Ambition: CONVISE will design technology for predicting consumer attention maps from the visual advertisement content, from the collective and individual consumer attention perspectives. A novel pixel-level regression problem will be formulated; given an input visual ad, predict the potential consumer attention maps, without using any sensors. This problem definition is a market-relevant variant of the classic computer vision saliency detection problem, that can be solved with a supervised learning strategy, using deep learning. The performance of the newly developed technology will be evaluated in a CONVISE captured dataset in terms of Intersection over Union (IoU) (Yu, 2021) metric, targeting for an initial value of 60% IoU rate with a prediction tolerance rate of 20% (i.e., the difference between the predicted values and the ground truth values) (KPI OB1). The developed technology will be compared with state-of-the-art saliency detection methods, expecting performance gains of at least 15% (KPI OB2) in relevant IoU metrics, due to the increased market relevance of the designed technology.
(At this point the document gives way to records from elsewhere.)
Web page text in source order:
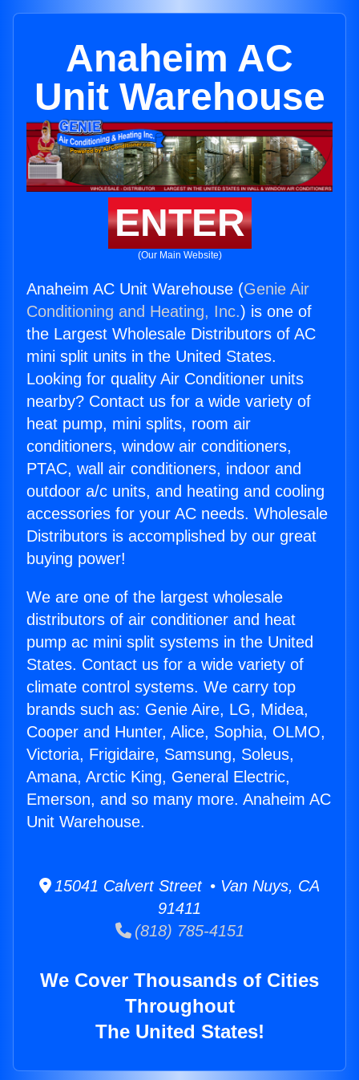
Anaheim AC
Unit Warehouse
ENTER
(Our Main Website)
Anaheim AC Unit Warehouse (Genie Air
Conditioning and Heating, Inc.) is one of
the Largest Wholesale Distributors of AC
mini split units in the United States.
Looking for quality Air Conditioner units
nearby? Contact us for a wide variety of
heat pump, mini splits, room air
conditioners, window air conditioners,
PTAC, wall air conditioners, indoor and
outdoor a/c units, and heating and cooling
accessories for your AC needs. Wholesale
Distributors is accomplished by our great
buying power!
We are one of the largest wholesale
distributors of air conditioner and heat
pump ac mini split systems in the United
States. Contact us for a wide variety of
climate control systems. We carry top
brands such as: Genie Aire, LG, Midea,
Cooper and Hunter, Alice, Sophia, OLMO,
Victoria, Frigidaire, Samsung, Soleus,
Amana, Arctic King, General Electric,
Emerson, and so many more. Anaheim AC
Unit Warehouse.
15041 Calvert Street • Van Nuys, CA
91411
(818) 785-4151
We Cover Thousands of Cities
Throughout
The United States!
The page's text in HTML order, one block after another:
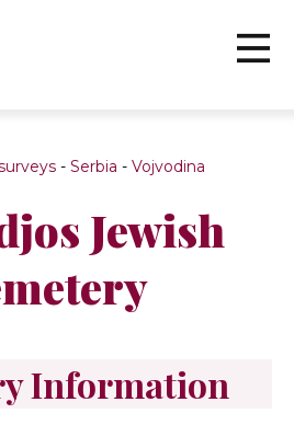
- Serbia - Vojvodina
Jewish
Information
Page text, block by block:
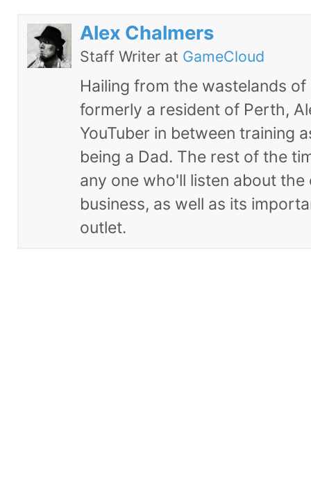
Alex Chalmers
Staff Writer at GameCloud
Hailing from the wastelands
formerly a resident of Perth,
YouTuber in between training
being a Dad. The rest of the
any one who'll listen about
business, as well as its
outlet.
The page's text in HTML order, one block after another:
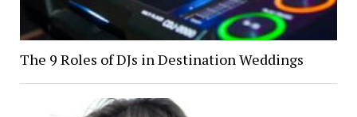
The 9 Roles of DJs in Destination Weddings
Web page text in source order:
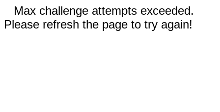
Max challenge attempts exceeded.
Please refresh the page to try again!
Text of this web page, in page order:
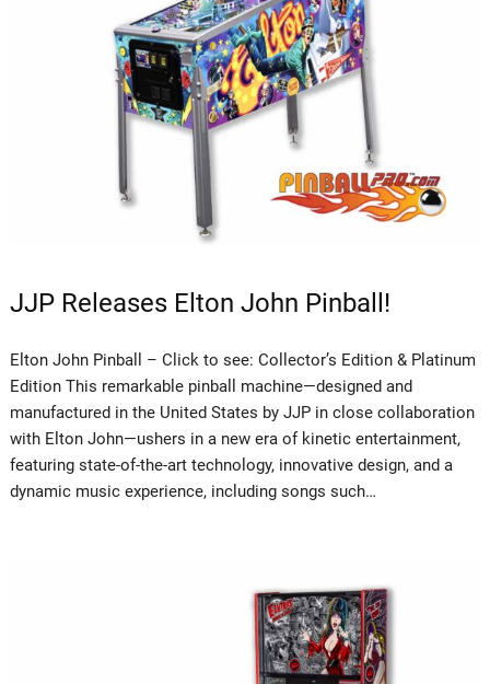
JJP Releases Elton John Pinball!
Elton John Pinball – Click to see: Collector’s Edition & Platinum
Edition This remarkable pinball machine—designed and
manufactured in the United States by JJP in close collaboration
with Elton John—ushers in a new era of kinetic entertainment,
featuring state-of-the-art technology, innovative design, and a
dynamic music experience, including songs such…

Motivation: The effect of perceived ad personalization is invaluable, as relevant studies have shown that there is a strong correlation between personal ad relevance and click intention (De Keyzer, 2022). On the other side, ad personalization also induces perceived ad intrusiveness, leading consumers to intentionally ignore the ads. For instance, ad personalization using location seems to increase ad intrusiveness, while personalization based on consumer interests and demographics increases personal relevance (De Keyzer, 2018). Therefore, there is a need to define new “pervasive” content personalisation strategies, that do not infringe individual consumer privacy, since consumer demographics are personal data requiring explicit consumer consent. From the CONVISE perspective, common age/gender groups, might exhibit common consumer attention patterns as well, as it has been shown in personalized saliency detection experiments (Lee, 2021). In fact, recent marketing studies (Pfiffelmann, 2020) have correlated consumer visual attention (in the form of sensor extracted variables such as fixation count, average visit duration, total fixation duration) to ad personalization by a remarkable 76%. CONVISE attention prediction technology will be evaluated if it can be used to this end. In addition, since eye-tracking technology can also potentially be used to identify individuals (Brendan, 2021), privacy risks must be addressed and mitigated.

Ambition: CONVISE will evaluate a new ad personalization strategy, based on matching visual advertisements with the prediction of consumer attention. A new metric for predicting if the designed advertisement content is aligned with the intended target group will be developed, based on the correlation of the predicted visual ad attention map to the one for each the potential target group. The reliability of the newly develop ad relevance metric will be evaluated subjectively, by its correlation with individual/aggregated target group consumer declarative metrics, targeting at least 70% correlation (KPI OC1). Moreover, it will be evaluated objectively, by measuring the visual similarity of the individual/aggregated target group consumer attention map (using the sensor developed in Objective A) and the predicted ad attention map (developed in Objective B), targeting at coherence between the two options of at least 80% (KPI OC2). Finally, the developed attention sensing and predicting technology will be modified for disabling individual consumer recognition by sensor data analysis, according the k-anonymity principles (Mygdalis, 2021), without compromising the utility of attention data (KPI OC3).